Убежденность в важности миссии переводчика как культуртрегера становится первостепенно важной в эпоху Просвещения, в XVIII в.; в то же время резко снижается статус оригинала, исходного текста, который рассматривается теперь как сырой материал. В этой концепции все связано с человеком: и полезное просветительское содержание, и необходимая для его передачи форма. Однако «продукцию» той эпохи сложно назвать переводом в современном смысле слова; это, скорее, вторичный текст, связанный с подлинником иногда очень слабо (подробнее см. [4, с. 52-125]). Вместе с тем именно начиная с XVIII в. за переводчиком закрепляется центральная роль в вербальном культурном общении в тех случаях, когда разница языков служит такому общению препятствием.
Представление об этой роли сохраняется и в следующий, романтический, период, когда задача переводчика становится на порядок сложнее - передать в переводе национально-культурное своеобразие подлинника. Собственно, в этом качестве переводчик и запечатлевается в сознании людей на протяжении всего XIX в. и первой половины XX в., а акцент в исследовании переводческих проблем переносится на переводимый текст и поиск закономерностей его передачи, переводчик же рассматривается как инструмент вероятной успешной передачи выявленных особенностей подлинника. Филологический метод всестороннего анализа текста сосредоточивается по умолчанию исключительно на художественных текстах, что не позволяет теории перевода обрести достаточно широкую базу для обобщений, ведь львиная доля порождаемых человечеством текстов остается вне внимания исследователей. Область художественного словесного творчества, плоды которого индивидуальны по своей сути и в каждом своем проявлении, оказывается наиболее сложной для выработки единой теории, вдобавок к этому на материале литературных текстов исследователи пытаются вскрыть объективные языковые закономерности, и в этих попытках априори кроется противоречие. Ибо выявленные закономерности остаются в сфере сравнительной лингвистики (компаративистики) и очень мало имеют отношение к производимому человеком переводу и его результатам.
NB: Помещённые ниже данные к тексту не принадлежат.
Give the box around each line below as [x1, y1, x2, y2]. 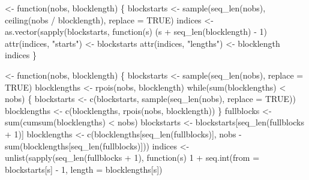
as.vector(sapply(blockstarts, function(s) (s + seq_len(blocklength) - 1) [5, 25, 267, 38]
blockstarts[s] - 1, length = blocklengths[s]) [5, 163, 163, 175]
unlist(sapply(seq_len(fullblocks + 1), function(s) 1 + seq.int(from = [5, 151, 260, 164]
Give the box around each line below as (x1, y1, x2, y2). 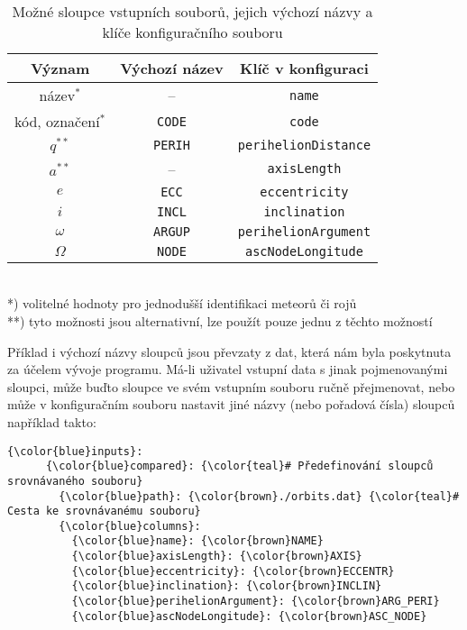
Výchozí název (120, 58, 224, 78)
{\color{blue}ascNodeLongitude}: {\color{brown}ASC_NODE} (71, 609, 427, 623)
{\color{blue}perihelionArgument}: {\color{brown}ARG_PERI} (71, 595, 440, 608)
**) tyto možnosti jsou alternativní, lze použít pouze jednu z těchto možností (7, 311, 433, 330)
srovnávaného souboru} (7, 474, 143, 488)
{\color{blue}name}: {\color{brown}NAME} (71, 534, 324, 548)
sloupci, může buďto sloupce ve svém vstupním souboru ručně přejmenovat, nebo (7, 377, 455, 396)
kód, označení (14, 111, 100, 132)
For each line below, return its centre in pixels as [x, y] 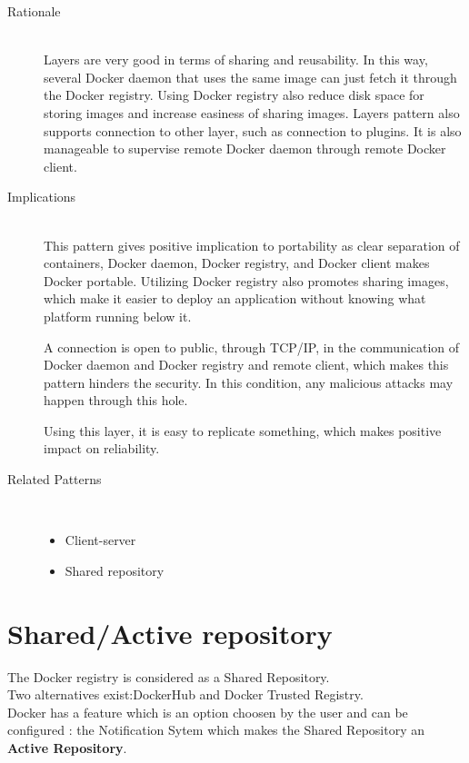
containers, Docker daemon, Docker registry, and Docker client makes [237, 263]
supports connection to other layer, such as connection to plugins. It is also [253, 130]
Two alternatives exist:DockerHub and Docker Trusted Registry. [185, 694]
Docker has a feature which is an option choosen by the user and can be [208, 712]
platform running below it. [118, 316]
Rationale [34, 11]
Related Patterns [55, 479]
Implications [42, 197]
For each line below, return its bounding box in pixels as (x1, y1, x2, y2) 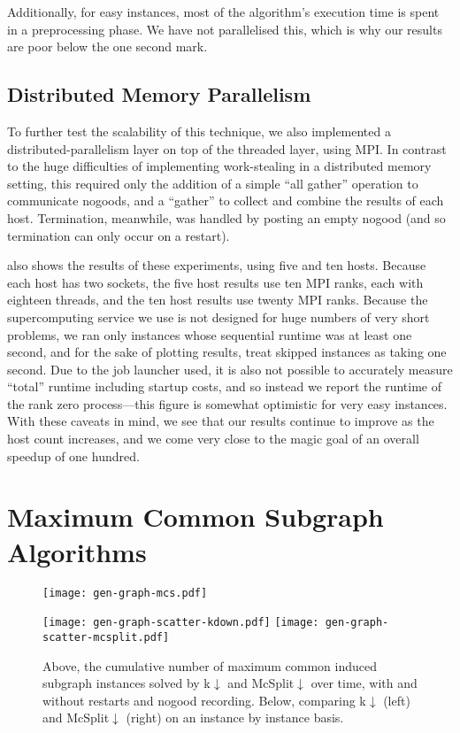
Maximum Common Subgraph (7, 498, 384, 535)
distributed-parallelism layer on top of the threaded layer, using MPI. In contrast (7, 139, 447, 158)
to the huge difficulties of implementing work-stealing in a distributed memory (7, 157, 432, 175)
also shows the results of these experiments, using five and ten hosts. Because (7, 256, 426, 274)
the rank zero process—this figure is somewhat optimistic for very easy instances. (7, 394, 448, 413)
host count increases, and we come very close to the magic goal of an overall (7, 429, 419, 448)
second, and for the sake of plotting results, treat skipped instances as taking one (7, 343, 447, 361)
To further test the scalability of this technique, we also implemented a (7, 121, 391, 140)
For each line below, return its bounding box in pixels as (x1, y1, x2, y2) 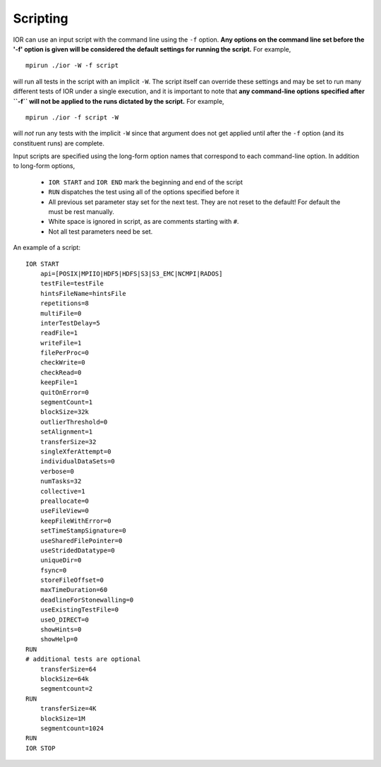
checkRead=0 (40, 368, 82, 376)
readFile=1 (40, 329, 78, 337)
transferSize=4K (40, 705, 97, 713)
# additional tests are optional (25, 655, 141, 663)
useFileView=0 (40, 507, 90, 515)
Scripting (13, 11, 68, 26)
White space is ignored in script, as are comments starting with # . (48, 218, 239, 226)
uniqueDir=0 (40, 557, 82, 564)
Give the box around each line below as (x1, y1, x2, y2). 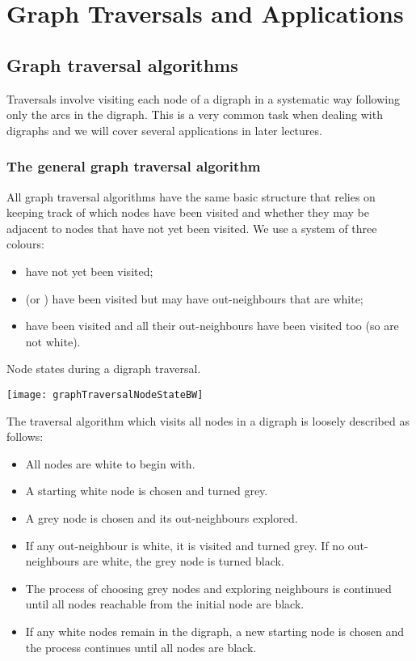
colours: (6, 235, 44, 252)
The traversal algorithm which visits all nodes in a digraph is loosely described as (6, 412, 410, 429)
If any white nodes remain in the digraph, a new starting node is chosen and (25, 622, 405, 639)
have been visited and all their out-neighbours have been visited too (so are (25, 317, 399, 334)
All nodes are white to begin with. (25, 455, 195, 472)
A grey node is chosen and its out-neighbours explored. (25, 509, 298, 526)
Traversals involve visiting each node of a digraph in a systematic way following (6, 90, 400, 107)
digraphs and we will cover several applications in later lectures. (6, 121, 322, 138)
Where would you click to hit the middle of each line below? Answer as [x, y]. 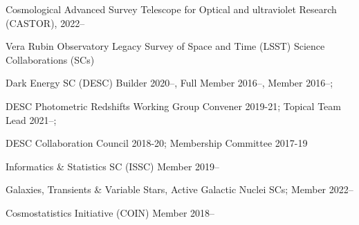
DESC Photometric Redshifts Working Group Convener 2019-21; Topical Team [173, 106]
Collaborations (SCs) [50, 59]
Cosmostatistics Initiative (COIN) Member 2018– [110, 212]
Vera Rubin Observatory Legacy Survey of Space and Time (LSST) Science [165, 46]
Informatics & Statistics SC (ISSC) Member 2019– [113, 166]
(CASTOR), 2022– [45, 22]
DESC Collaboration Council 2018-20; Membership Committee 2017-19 [157, 143]
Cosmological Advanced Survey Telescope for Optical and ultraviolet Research [171, 9]
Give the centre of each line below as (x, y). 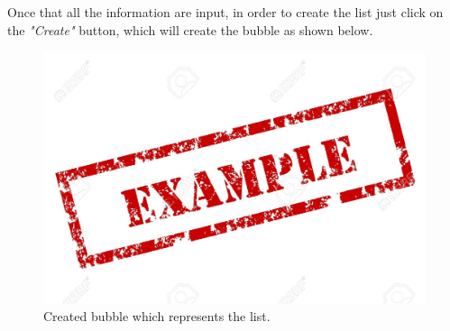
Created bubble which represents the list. (157, 316)
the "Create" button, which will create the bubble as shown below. (190, 29)
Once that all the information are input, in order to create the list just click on (225, 12)
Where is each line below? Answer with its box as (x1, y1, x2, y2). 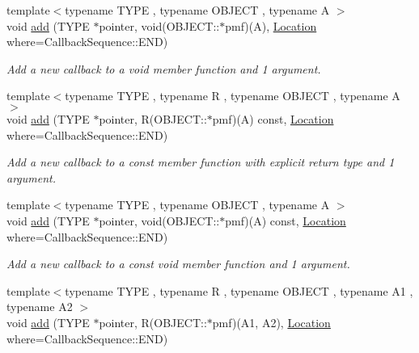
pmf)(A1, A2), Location (212, 313, 331, 330)
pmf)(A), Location (225, 17, 317, 34)
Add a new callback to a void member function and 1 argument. (6, 60, 321, 77)
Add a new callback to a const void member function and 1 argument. (6, 255, 350, 272)
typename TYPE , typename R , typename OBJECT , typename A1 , (65, 282, 413, 299)
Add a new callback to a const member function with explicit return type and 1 (6, 153, 395, 170)
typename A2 (6, 298, 73, 315)
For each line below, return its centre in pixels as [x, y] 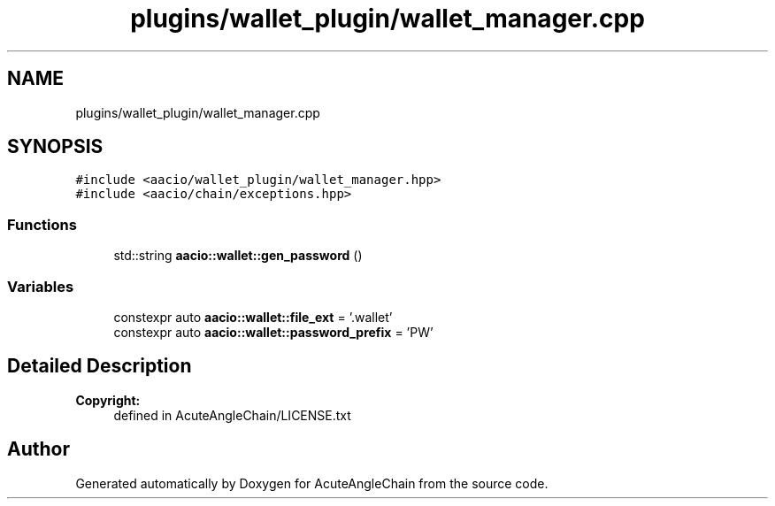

На этом фоне отчетливо выделяются теоретические концепции, нацеленные на описание отношений эквивалентности перевода оригиналу, то есть переводческие соответствия в рамках конкретных текстов. Одной из наиболее логичных концепций такого рода представляется концепция полноценности перевода,
принадлежащая А. В. Федорову и сложившаяся еще в 30-е гг. XX в. Фактически она опирается на тот опыт филологического подхода к художественному тексту, который складывался на протяжении предшествующих полутора веков. Необходимость полноценной передачи содержания путем воспроизведения функции стилистических средств подлинника [5] предлагается в качестве универсального условия эквивалентности любого перевода, однако материал, на основе которого делаются обобщения, красноречиво говорит: выявленные закономерности касаются только художественного текста, ведь описанные автором явления в текстах других типов попросту не встречаются. Итак, понятие «текст» и сам текст привлекаются лишь в качестве источника языковых средств; фактор «человек» также остается на периферии концепции и присутствует в ней лишь косвенно, поскольку материалом являются только произведения конкретных переводчиков. Сам перевод, согласно концепции полноценности, от переводчика зависит лишь в том смысле, насколько верно он сможет соблюсти заложенные в языках закономерности. Это довольно типичный подход для середины и второй половины XX в. В то же время, именно А. В. Федоров по прошествии нескольких десятилетий первым заговорил о необходимости изучения индивидуальных стилей переводчиков, ощущая научную неизбежность антропологического подхода как реализации новой теоретико-исследовательской парадигмы [6]. Однако наиболее решительную «смену вех» мы наблюдаем несколько раньше, в 50-60-е гг. XX в., когда о своей концепции динамической эквивалентности заявляет Юджин Найда [7]. Суть концепции общеизвестна: перевод эквивалентен подлиннику, если реакции людей на оригинал и на перевод совпадают, а переводчик становится экспертом и инициатором тех лингвокультурных поправок, которые необходимы для обеспечения равенства реакций. Впервые мерилом эквивалентности становится человек. При этом особенности и типические свойства текста вообще не рассматриваются как существенные. По-видимому, именно абсолютный, бескомпромиссный характер антропоцентризма концепции Ю. Найды обеспечил ее универсализм: концепция оказалась применимой к любому виду перевода и любому типу текста.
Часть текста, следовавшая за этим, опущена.